What I keep forgetting is that the intention of this blog has always been to chronicle my journey within this disease.  Whether it’s interesting or helpful to others, whether it belongs here in the blogosphere isn’t my judgment to make.  If I don’t have anything at all to write about, then I should wait until I do, rather than feeling pressure to get something posted.  If I notice symptoms, “old” symptoms, write whatever is meaningful to me about them and don’t worry about whether I’m whipping a dead horse.  If I’m feeling conflicted about the loss of my Alzheimer’s diagnosis, write about that.  If I’m frustrated by an email to me from a reader who wonders why, in the face of all the normal tests, I work so hard to prove something is wrong with me, then I can write about that.  This post today is perhaps an example: an interior monologue about finding it difficult to keep the blog up.  I’m thinking about it a lot, so I’m writing about it. 
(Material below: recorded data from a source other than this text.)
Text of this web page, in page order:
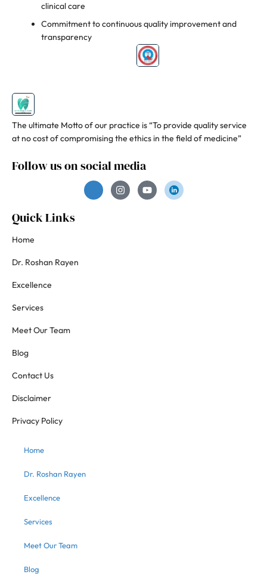
clinical care
Commitment to continuous quality improvement and
transparency
The ultimate Motto of our practice is “To provide quality service
at no cost of compromising the ethics in the field of medicine”
Follow us on social media
Quick Links
Home
Dr. Roshan Rayen
Excellence
Services
Meet Our Team
Blog
Contact Us
Disclaimer
Privacy Policy
Home
Dr. Roshan Rayen
Excellence
Services
Meet Our Team
Blog
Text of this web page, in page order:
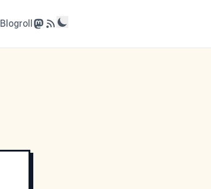
Blogroll

I will do my best to let go of the concerns that fewer people will read the blog, that I’m repeating myself, that I’m posting too infrequently, or that the blog is not valuable to others.  The disease persists, whatever it is.  And that’s what this blog is about.  This is a journal of my experience as a person with cognitive impairment.  I can’t be the judge of whether it’s helpful to anyone else; and trying to be that judge only makes me anxious.